**Recorded data:**

====

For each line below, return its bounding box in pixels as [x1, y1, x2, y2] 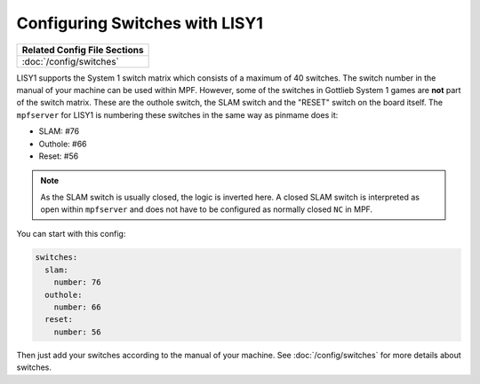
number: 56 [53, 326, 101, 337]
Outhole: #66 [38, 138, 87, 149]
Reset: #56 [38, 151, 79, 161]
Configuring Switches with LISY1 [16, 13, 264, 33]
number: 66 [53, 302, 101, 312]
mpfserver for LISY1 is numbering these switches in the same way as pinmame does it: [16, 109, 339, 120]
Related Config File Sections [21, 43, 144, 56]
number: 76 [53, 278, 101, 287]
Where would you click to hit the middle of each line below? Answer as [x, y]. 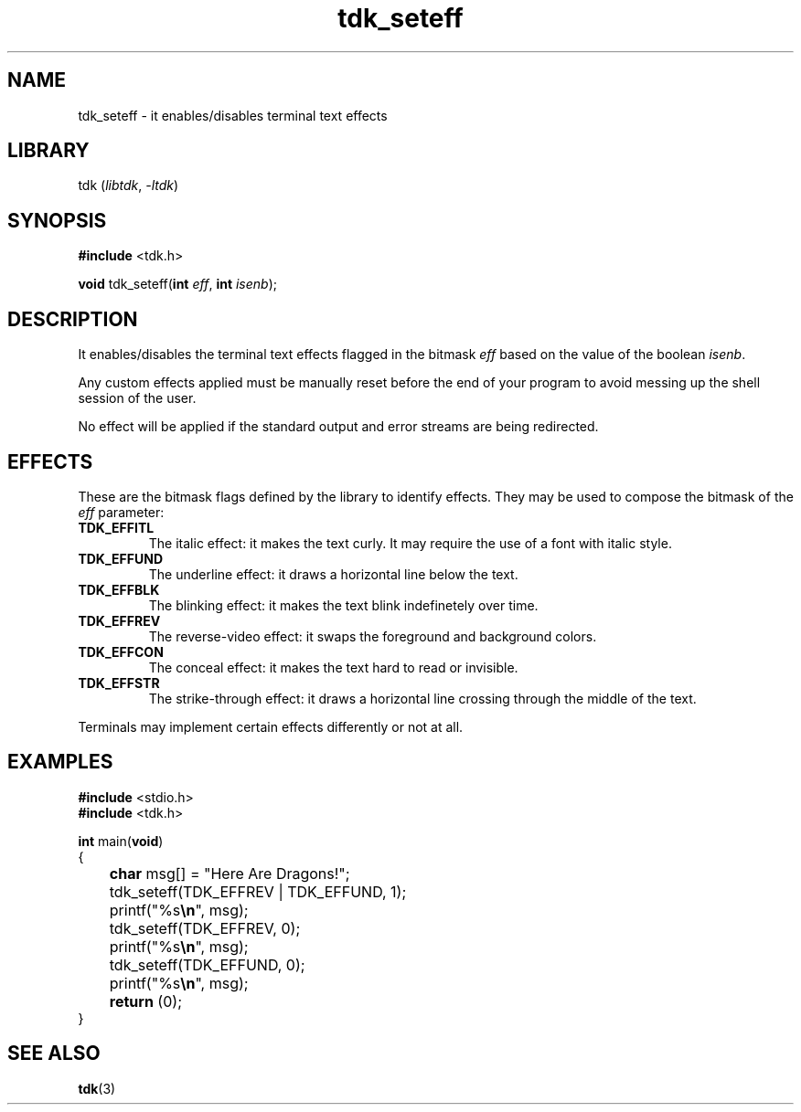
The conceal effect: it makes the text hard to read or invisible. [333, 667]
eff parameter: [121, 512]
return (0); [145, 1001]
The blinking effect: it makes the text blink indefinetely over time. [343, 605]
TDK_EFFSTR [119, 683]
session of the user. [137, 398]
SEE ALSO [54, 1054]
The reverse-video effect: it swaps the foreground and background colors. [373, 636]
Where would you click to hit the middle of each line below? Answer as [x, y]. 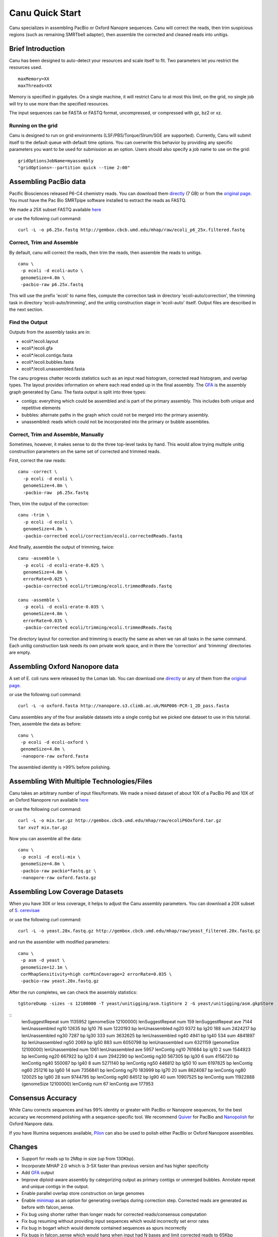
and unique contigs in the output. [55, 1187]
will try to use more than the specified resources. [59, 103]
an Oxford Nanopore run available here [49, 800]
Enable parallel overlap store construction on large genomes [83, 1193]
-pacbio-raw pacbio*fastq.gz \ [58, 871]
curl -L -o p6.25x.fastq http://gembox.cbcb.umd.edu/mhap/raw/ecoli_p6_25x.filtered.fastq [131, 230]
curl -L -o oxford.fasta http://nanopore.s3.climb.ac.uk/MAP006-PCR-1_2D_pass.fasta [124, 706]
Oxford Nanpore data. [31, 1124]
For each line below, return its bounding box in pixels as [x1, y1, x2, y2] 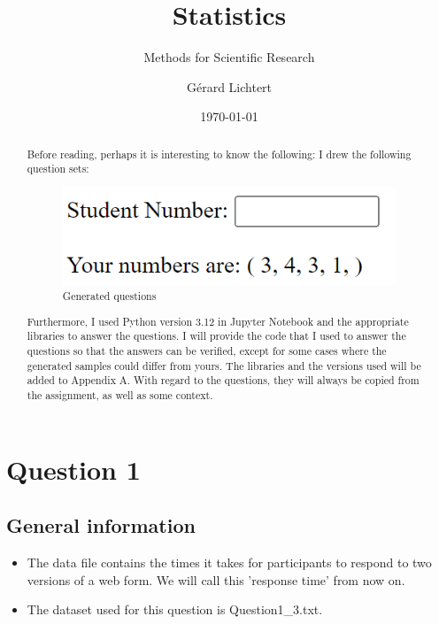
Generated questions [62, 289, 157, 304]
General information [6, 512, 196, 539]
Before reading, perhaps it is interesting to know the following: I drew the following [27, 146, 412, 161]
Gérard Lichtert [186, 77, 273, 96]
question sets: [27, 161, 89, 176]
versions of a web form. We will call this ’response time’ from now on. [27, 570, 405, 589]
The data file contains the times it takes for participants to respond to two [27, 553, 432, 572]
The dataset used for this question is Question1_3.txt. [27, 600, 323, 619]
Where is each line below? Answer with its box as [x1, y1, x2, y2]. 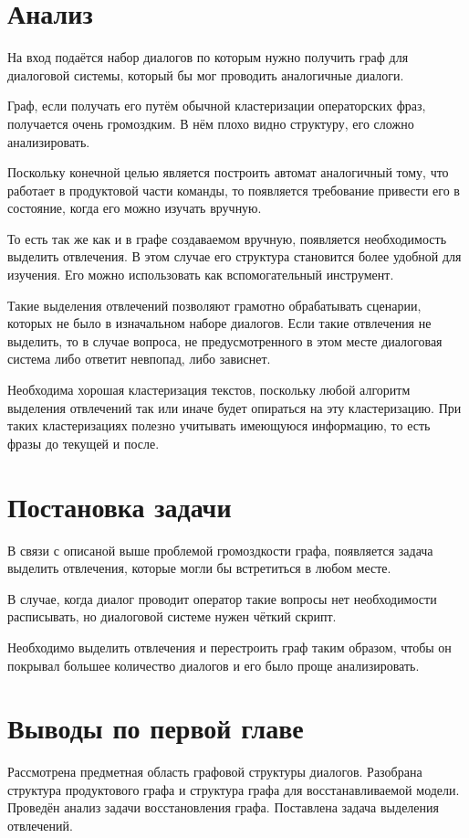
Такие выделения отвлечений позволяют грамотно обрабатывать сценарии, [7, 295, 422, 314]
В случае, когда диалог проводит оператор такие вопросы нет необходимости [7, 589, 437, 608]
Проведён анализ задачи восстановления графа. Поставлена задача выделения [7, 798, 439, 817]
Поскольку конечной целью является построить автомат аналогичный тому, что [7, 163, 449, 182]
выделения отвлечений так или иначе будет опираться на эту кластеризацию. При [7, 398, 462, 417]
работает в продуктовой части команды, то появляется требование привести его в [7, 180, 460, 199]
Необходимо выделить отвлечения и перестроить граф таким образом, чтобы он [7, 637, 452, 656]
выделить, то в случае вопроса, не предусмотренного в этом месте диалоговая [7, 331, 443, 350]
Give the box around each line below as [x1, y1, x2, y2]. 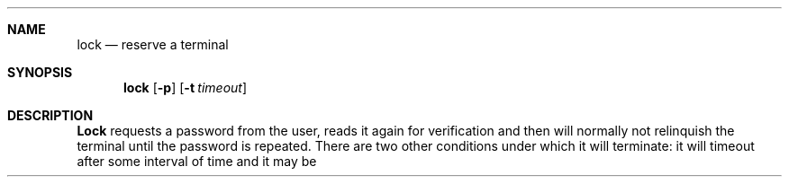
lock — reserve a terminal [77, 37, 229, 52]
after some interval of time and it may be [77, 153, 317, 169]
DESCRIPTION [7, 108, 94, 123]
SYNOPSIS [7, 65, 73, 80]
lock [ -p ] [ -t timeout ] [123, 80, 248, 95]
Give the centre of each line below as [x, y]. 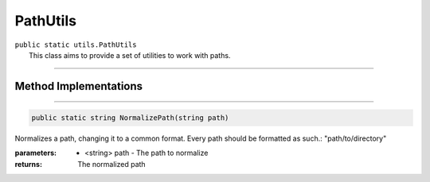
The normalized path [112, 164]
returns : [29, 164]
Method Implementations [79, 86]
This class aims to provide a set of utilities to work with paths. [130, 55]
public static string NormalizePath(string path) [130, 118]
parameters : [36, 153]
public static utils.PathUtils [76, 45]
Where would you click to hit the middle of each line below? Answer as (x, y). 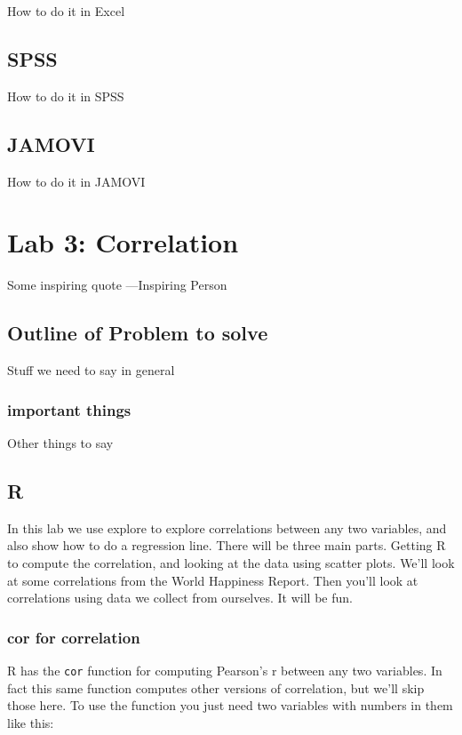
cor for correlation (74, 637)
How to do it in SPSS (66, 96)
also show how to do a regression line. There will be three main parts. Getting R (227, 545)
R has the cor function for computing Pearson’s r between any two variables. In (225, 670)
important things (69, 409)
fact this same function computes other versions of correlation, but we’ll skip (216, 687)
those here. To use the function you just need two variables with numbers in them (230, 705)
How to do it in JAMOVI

====

**Task statement:**
Copy the records exactly as they appear, leaving every picture out.

**Task answer:**
For each line below, return its bounding box in pixels as [x1, y1, x2, y2] 
number: 56 [53, 326, 101, 337]
Outhole: #66 [38, 138, 87, 149]
Reset: #56 [38, 151, 79, 161]
Configuring Switches with LISY1 [16, 13, 264, 33]
number: 66 [53, 302, 101, 312]
mpfserver for LISY1 is numbering these switches in the same way as pinmame does it: [16, 109, 339, 120]
Related Config File Sections [21, 43, 144, 56]
number: 76 [53, 278, 101, 287]
Where would you click to hit the middle of each line below? Answer as [x, y]. 
The conceal effect: it makes the text hard to read or invisible. [333, 667]
eff parameter: [121, 512]
return (0); [145, 1001]
The blinking effect: it makes the text blink indefinetely over time. [343, 605]
TDK_EFFSTR [119, 683]
session of the user. [137, 398]
SEE ALSO [54, 1054]
The reverse-video effect: it swaps the foreground and background colors. [373, 636]
Where would you click to hit the middle of each line below? Answer as [x, y]. 
and unique contigs in the output. [55, 1187]
will try to use more than the specified resources. [59, 103]
an Oxford Nanopore run available here [49, 800]
Enable parallel overlap store construction on large genomes [83, 1193]
-pacbio-raw pacbio*fastq.gz \ [58, 871]
curl -L -o p6.25x.fastq http://gembox.cbcb.umd.edu/mhap/raw/ecoli_p6_25x.filtered.fastq [131, 230]
curl -L -o oxford.fasta http://nanopore.s3.climb.ac.uk/MAP006-PCR-1_2D_pass.fasta [124, 706]
Oxford Nanpore data. [31, 1124]
For each line below, return its bounding box in pixels as [x1, y1, x2, y2] 
Generated questions [62, 289, 157, 304]
General information [6, 512, 196, 539]
Before reading, perhaps it is interesting to know the following: I drew the following [27, 146, 412, 161]
Gérard Lichtert [186, 77, 273, 96]
question sets: [27, 161, 89, 176]
versions of a web form. We will call this ’response time’ from now on. [27, 570, 405, 589]
The data file contains the times it takes for participants to respond to two [27, 553, 432, 572]
The dataset used for this question is Question1_3.txt. [27, 600, 323, 619]
Where is each line below? Answer with its box as [x1, y1, x2, y2]. 
Такие выделения отвлечений позволяют грамотно обрабатывать сценарии, [7, 295, 422, 314]
В случае, когда диалог проводит оператор такие вопросы нет необходимости [7, 589, 437, 608]
Проведён анализ задачи восстановления графа. Поставлена задача выделения [7, 798, 439, 817]
Поскольку конечной целью является построить автомат аналогичный тому, что [7, 163, 449, 182]
выделения отвлечений так или иначе будет опираться на эту кластеризацию. При [7, 398, 462, 417]
работает в продуктовой части команды, то появляется требование привести его в [7, 180, 460, 199]
Необходимо выделить отвлечения и перестроить граф таким образом, чтобы он [7, 637, 452, 656]
выделить, то в случае вопроса, не предусмотренного в этом месте диалоговая [7, 331, 443, 350]
Give the box around each line below as [x1, y1, x2, y2]. 
lock — reserve a terminal [77, 37, 229, 52]
after some interval of time and it may be [77, 153, 317, 169]
DESCRIPTION [7, 108, 94, 123]
SYNOPSIS [7, 65, 73, 80]
lock [ -p ] [ -t timeout ] [123, 80, 248, 95]
Give the centre of each line below as [x, y]. 
The normalized path [112, 164]
returns : [29, 164]
Method Implementations [79, 86]
This class aims to provide a set of utilities to work with paths. [130, 55]
public static string NormalizePath(string path) [130, 118]
parameters : [36, 153]
public static utils.PathUtils [76, 45]
Where would you click to hit the middle of each line below? Answer as (x, y). 
cor for correlation (74, 637)
How to do it in SPSS (66, 96)
also show how to do a regression line. There will be three main parts. Getting R (227, 545)
R has the cor function for computing Pearson’s r between any two variables. In (225, 670)
important things (69, 409)
fact this same function computes other versions of correlation, but we’ll skip (216, 687)
those here. To use the function you just need two variables with numbers in them (230, 705)
How to do it in JAMOVI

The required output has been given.